Reference documentation:

Setup


In [ ]:

Create a python function


In [ ]:
def add(a: float, b: float) -> float:
    '''Calculates sum of two arguments'''
    
    print("Adding two values %s and %s" %(a, b))
    
    return a + b

Build a new container for and use is as the base image for components.

Build and push a new container image that includes some required packages. The packages are specified in the requirements.txt file in the working directory. Use the new container image as the base image for components. Create a new component from the above function. The return value "add_op" represents a step that can be used directly in a pipeline function.


In [ ]:
from pathlib import Path
print(Path('requirements.txt').read_text())

In [ ]:
import kfp
from kfp.containers import build_image_from_working_dir
from kfp.components import func_to_container_op

In [ ]:
# Building and pushing new container image
image_with_packages = build_image_from_working_dir(
    #working_dir='.',                            # Optional. Default is the current directory
    #base_image='google/cloud-sdk:latest',       # Optional
    #image_name='gcr.io/my-org/my-image:latest', # Optional.
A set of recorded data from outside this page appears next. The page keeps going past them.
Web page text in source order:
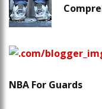
NBA For Guards
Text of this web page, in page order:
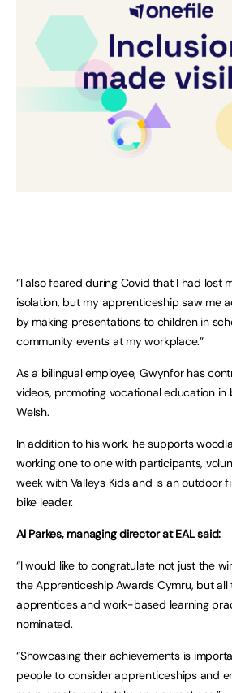
“I also feared during Covid that I had lost
isolation, but my apprenticeship saw me
by making presentations to children in
community events at my workplace.”
As a bilingual employee, Gwynfor has
videos, promoting vocational education in
Welsh.
In addition to his work, he supports
working one to one with participants,
week with Valleys Kids and is an outdoor
bike leader.
Al Parkes, managing director at EAL said:
“I would like to congratulate not just the
the Apprenticeship Awards Cymru, but all
apprentices and work-based learning
nominated.
“Showcasing their achievements is
people to consider apprenticeships and
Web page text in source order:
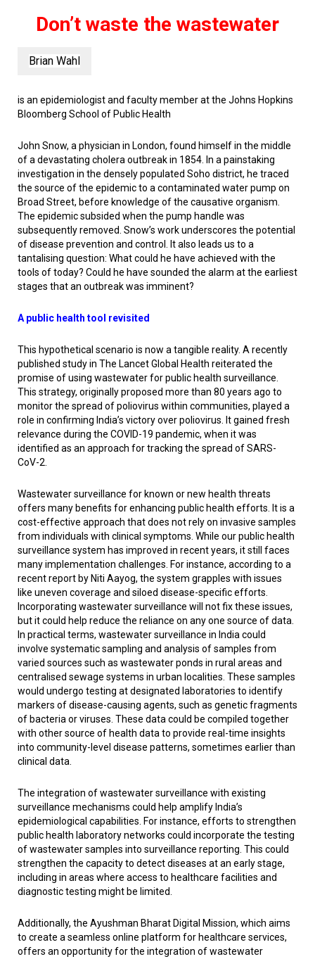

Default is gcr.io/<project_id>/<notebook_id>/kfp_container
)

# Creating component while explicitly specifying the newly-built base image
add_op = func_to_container_op(add, base_image=image_with_packages)

In [ ]:
# You can also set up the image builder as default image so that it is always used by default
kfp.components.default_base_image_or_builder = build_image_from_working_dir

# Or is you want to customize the builder, you can use lambda:
kfp.components.default_base_image_or_builder = lambda: build_image_from_working_dir(base_image='google/cloud-sdk:latest')
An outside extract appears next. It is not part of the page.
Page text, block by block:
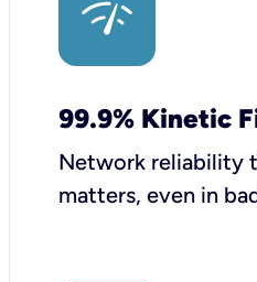
99.9% Kinetic
Network reliability
matters, even in

# Now all python components will start using that container builder by default:
add_op2 = func_to_container_op(add)

Build a pipeline using this component


In [ ]:
import kfp.dsl as dsl
@dsl.pipeline(
   name='Calculation pipeline',
   description='A sample pipeline that performs arithmetic calculations.'
)
def calc_pipeline(
   a='1',
   b='7',
   c='17',
):
    #Passing pipeline parameter and a constant value as operation arguments
    add_task = add_op(a, b) #Returns a dsl.ContainerOp class instance. 
    
    #You can create explicit dependancy between the tasks using xyz_task.after(abc_task)
    add_2_task = add_op(b, c)
    
    add_3_task = add_op(add_task.output, add_2_task.output)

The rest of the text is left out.